A U.S. Senate committee memo said Microsoft Corp. used aggressive international tax maneuvers to avoid billions of dollars in taxes over the past three years.
The committee memo, released for a hearing today in Washington, said Microsoft used transactions with subsidiaries in Puerto Rico, Ireland, Singapore and Bermuda to save at least $6.5 billion in taxes. The committee also revealed that Hewlett- Packard Co. has used a series of short-term internal loans that allowed the company to tap its offshore cash for domestic operations without paying taxes, according to the memo.
Senator Carl Levin, a Michigan Democrat and chairman of the Permanent Subcommittee on Investigations, didn’t accuse the companies of acting illegally, though he said he was “highly dubious” that HP was in compliance with the tax law.
Such financial maneuvers “may be in your temporary interest as a corporation,” Levin told Bill Sample, Microsoft’s corporate vice president for worldwide tax, at the hearing. “It increases your profits and reduces your taxes, but there’s a heavy cost to the United States,” Levin said.
Levin and the panel’s top Republican, Tom Coburn of Oklahoma, sent the memo to committee members.
Coburn described the moves as “properly legal tax avoidance” by companies taking advantage of a tax code that needs an overhaul.
“Our report is about the symptoms of the disease, not the real disease,” he said at the hearing.
The report describes the ways companies can move profits outside of the country and keep them there to avoid U.S. taxes.
“We comply with U.S. and foreign tax laws,” Sample said at the hearing. “That is not to say that the rules cannot be improved.”
U.S.-based companies owe U.S. taxes on profits they earn around the world. They receive credits against that liability for taxes paid to foreign governments, and they don’t have to pay U.S. taxes until they bring the money home.

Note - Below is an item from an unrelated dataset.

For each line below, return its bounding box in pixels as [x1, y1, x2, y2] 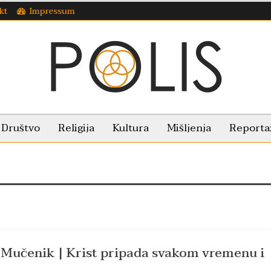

The gap between the 35 percent U.S. corporate tax rate and lower tax rates in the rest of the world gives companies an incentive to book profits outside of the U.S. Levin said technology companies can easily move intangible assets such as patents outside of the U.S. with intra-company transactions at low prices.
Those intangible assets are hard to value, and disputes about the correct price for such intra-company transactions are common. When foreign subsidiaries in low-tax countries pay too little, either up front or over time, they can get annual profits paid to them out of proportion to what they paid.
“The high-tech industry is probably the number-one user of these offshore entities to transfer intellectual property,” Levin said.
In questioning Sample, Levin outlined how Microsoft uses transactions within the company, all with its own money, to assign about 47 percent of its income from U.S. sales to a Puerto Rico subsidiary, and how it shifts some income from around the world to a Bermuda subsidiary that has no employees.
Levin’s investigators sent letters to companies and used subpoenas to get information that companies don’t typically disclose. He said they focused on Microsoft and HP to show patterns that are common across U.S. companies.
Levin attributed such tax avoidance in part to a lack of enforcement by the Internal Revenue Service, gaps in IRS regulations and “loopholes” created by Congress.
Levin emphasized HP’s use of loans to tap its offshore cash. The loans, the report said, are structured to comply with the letter of tax rules that allow short-term loans from subsidiaries in Belgium and the Cayman Islands to the parent company.
Although long-term loans would trigger tax consequences, the alternating-loan program provided a potential continuous stream of money for HP.
The memo, citing company documents, said as much as $5 billion was available to the parent company in 2008 and that the company borrowed from $6 billion to $9 billion in 2010. HP holds $29.1 billion in untaxed earnings outside the U.S., according to the company’s most recent annual filing.
IRS rules allow companies to take loans from foreign subsidiaries without tax consequences within a given fiscal quarter. The Belgian and Cayman subsidiaries have different fiscal calendars.
The company developed a schedule that allowed loans from the Belgian subsidiary within its fiscal quarters, and then loans from the Cayman subsidiary with a calendar that covered the periods when the Belgian subsidiary was crossing from one quarter to the next.
Lester Ezrati, a senior vice president for tax at HP, said at the hearing that the company did have gaps in its borrowing from the foreign subsidiaries. He also said the IRS didn’t raise concerns when it examined the loans during a recent audit.
HP has fully complied with U.S. tax law, the company said in a statement.
“We are disappointed to see what appears to be a politically motivated attack on one of America’s largest employers,” it said.